O quadro em aço de secção oval de dupla trave e berço semi-duplo, juntamente com o sub-quadro, o braço oscilante cónico realizado em alumínio, as mesas superior e inferior da direcção e as bielas da suspensão traseira Pro-Link estão pintados a preto. Os 1.446 mm de distância entre eixos complementam os 25° 45’ de inclinação da direcção e os 71mm de eixo de arraste; o banco tem 855 mm de altura e pesa apenas 145 kg.  
A forquilha invertida Showa de 43 mm com acabamento preto Alumite complementa o quadro preto. São usadas molas de maior peso para uma performance em estrada mais eficaz; o amortecedor traseiro simples Showa de 40 mm de diâmetro também possui uma mola deste género.  
O grande disco dianteiro flutuante (296 mm) e a respectiva pinça de dois pistões (montada na forquilha para um suporte melhorado) oferecem capacidade de travagem e controlo soberbos, complementadas pelo disco traseiro de 220 mm e pinças de um pistão. A roda dianteira (17 x 2.75) monta um pneu 110/70-17 e a traseira (17 x 3.50) um pneu 130/70-17; ambas as rodas são de raios. Os protectores em plástico da forquilha mantêm-se, com novos pontos de fixação para os tubos de travão; o descanso lateral também é mais curto, complementando a menor altura geral da moto.  

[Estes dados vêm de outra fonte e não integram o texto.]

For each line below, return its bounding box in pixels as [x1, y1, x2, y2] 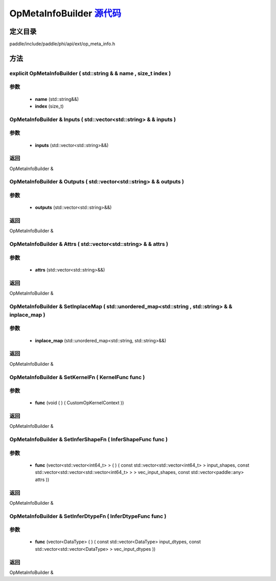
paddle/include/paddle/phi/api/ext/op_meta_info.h [9, 41, 116, 47]
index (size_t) [35, 103, 64, 109]
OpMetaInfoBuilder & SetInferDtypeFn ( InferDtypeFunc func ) [9, 512, 167, 520]
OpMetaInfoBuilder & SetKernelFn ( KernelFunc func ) [9, 374, 145, 381]
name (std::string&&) [35, 96, 79, 102]
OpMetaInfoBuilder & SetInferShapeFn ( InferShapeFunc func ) [9, 436, 168, 443]
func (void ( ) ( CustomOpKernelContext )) [35, 400, 124, 406]
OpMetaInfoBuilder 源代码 [9, 8, 122, 19]

Derivadas da gama CRF-R de competição, as linhas sinuosas da CRF250M são realçadas pelos novos gráficos de marca. Este modelo está disponível em dois esquemas cromáticos: preto (com jantes douradas) e vermelho e preto. Graças ao seu ADN off-road, esta é uma moto mais esguia, com bastante espaço de movimento para a frente e para trás em cima do banco. A posição de condução a direito também assegura maior visibilidade geral, enquanto a geometria da direcção e a manobrabilidade oferecida pelo guiador permite furar o trânsito sem dificuldades.   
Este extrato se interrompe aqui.